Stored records

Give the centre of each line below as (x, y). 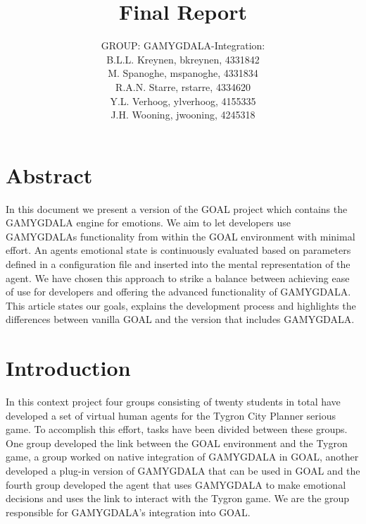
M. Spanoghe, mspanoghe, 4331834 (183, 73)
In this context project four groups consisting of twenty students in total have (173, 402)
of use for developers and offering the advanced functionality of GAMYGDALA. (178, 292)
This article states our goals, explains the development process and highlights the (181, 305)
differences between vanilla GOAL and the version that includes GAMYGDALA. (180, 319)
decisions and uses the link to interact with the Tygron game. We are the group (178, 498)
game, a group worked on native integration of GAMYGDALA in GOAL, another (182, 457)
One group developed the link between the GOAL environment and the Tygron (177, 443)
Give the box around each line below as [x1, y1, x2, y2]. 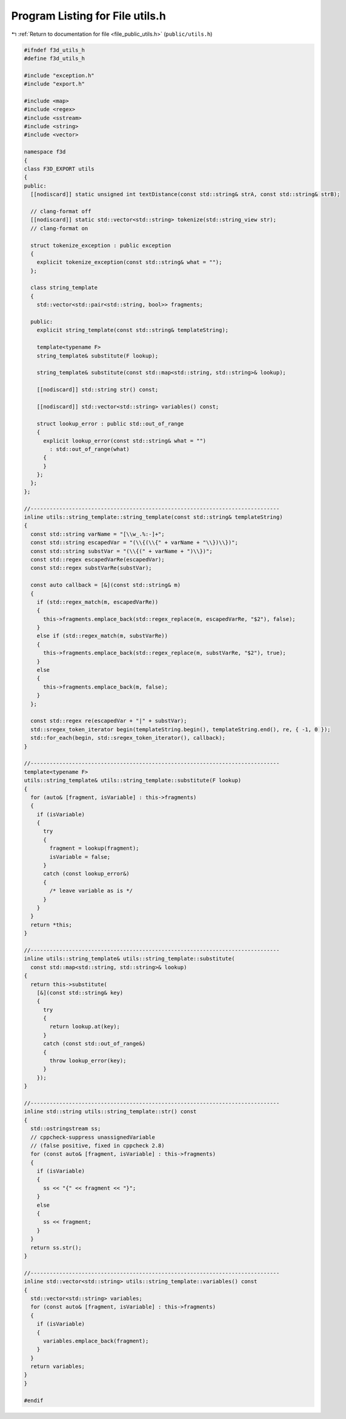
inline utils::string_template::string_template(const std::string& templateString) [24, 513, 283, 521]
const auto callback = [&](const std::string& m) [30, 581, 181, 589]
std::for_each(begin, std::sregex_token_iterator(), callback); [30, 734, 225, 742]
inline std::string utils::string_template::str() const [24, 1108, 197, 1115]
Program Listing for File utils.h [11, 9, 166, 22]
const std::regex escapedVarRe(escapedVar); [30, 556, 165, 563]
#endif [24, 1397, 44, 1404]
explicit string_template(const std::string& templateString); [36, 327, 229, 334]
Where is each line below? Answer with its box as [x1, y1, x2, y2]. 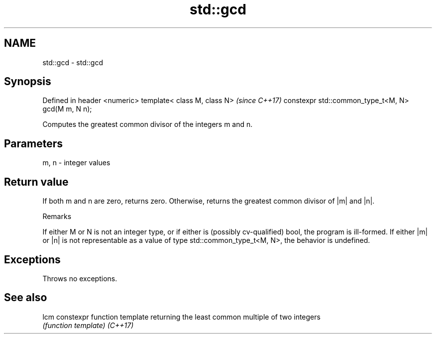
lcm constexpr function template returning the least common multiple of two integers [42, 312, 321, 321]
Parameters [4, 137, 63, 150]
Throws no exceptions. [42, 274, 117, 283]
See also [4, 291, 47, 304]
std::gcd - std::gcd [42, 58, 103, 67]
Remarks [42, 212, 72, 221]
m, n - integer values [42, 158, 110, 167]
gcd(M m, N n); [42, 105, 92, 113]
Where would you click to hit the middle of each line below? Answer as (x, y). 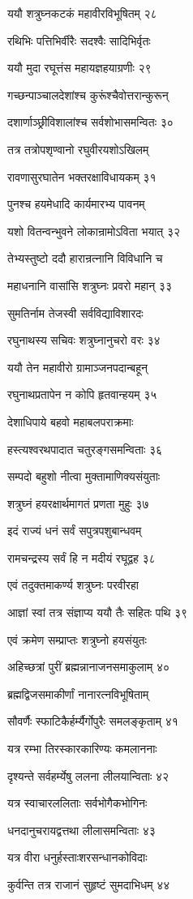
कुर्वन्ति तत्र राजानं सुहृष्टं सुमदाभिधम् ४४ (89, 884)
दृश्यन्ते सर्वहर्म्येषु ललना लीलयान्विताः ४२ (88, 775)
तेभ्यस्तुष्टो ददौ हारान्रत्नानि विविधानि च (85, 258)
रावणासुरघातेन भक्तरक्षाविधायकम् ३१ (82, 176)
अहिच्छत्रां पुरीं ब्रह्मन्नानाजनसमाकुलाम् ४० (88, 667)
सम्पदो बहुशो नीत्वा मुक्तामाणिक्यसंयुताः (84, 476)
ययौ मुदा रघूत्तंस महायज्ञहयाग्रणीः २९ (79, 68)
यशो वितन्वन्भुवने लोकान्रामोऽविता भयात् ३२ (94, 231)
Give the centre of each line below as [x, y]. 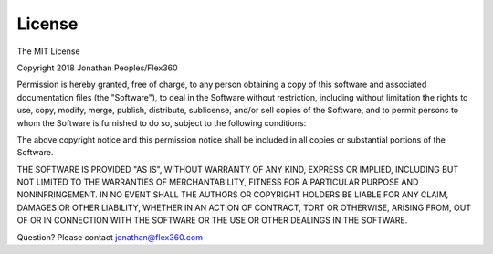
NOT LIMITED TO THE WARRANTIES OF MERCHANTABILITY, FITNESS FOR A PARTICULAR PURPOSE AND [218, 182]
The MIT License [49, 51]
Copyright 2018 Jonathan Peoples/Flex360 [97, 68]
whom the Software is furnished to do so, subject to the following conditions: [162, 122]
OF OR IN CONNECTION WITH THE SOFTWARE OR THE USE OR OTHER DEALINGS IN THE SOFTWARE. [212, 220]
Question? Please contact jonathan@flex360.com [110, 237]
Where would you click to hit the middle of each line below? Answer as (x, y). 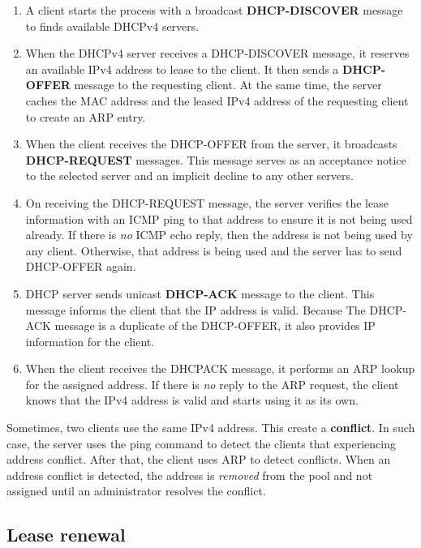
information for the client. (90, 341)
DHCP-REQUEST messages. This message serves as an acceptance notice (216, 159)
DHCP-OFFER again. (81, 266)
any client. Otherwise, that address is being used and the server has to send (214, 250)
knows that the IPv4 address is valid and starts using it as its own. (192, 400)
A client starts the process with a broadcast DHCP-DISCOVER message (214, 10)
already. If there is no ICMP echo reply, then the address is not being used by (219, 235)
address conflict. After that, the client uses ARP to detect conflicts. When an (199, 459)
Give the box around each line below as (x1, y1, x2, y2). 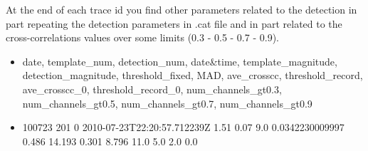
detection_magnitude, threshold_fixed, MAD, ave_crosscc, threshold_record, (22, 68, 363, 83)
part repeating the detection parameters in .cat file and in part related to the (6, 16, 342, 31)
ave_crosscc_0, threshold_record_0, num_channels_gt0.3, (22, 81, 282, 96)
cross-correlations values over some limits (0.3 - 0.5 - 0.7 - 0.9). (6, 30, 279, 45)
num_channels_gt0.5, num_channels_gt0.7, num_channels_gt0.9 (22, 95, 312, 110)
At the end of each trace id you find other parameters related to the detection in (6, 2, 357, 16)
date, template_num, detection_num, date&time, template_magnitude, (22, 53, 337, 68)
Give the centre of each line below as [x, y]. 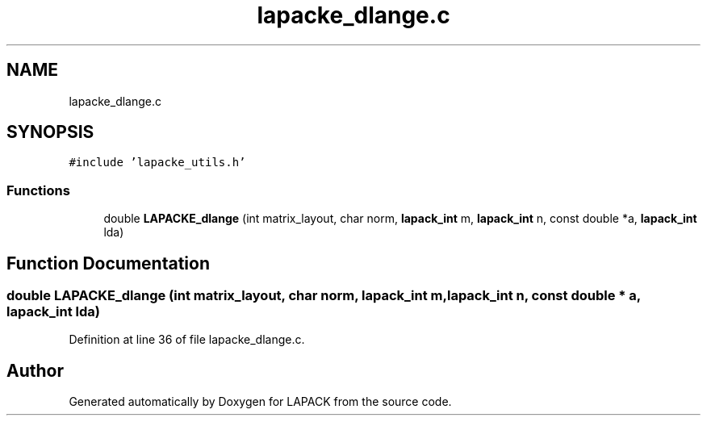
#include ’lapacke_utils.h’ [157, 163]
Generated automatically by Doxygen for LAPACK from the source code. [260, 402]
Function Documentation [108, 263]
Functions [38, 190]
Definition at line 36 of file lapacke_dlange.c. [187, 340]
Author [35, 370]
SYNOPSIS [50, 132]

__PROBLEM DETAILS__:
Whenever the string "related" shows up in a line of the records, copy that line.

__TASK OUTPUT__:
part repeating the detection parameters in .cat file and in part related to the (6, 16, 342, 31)
At the end of each trace id you find other parameters related to the detection in (6, 2, 357, 16)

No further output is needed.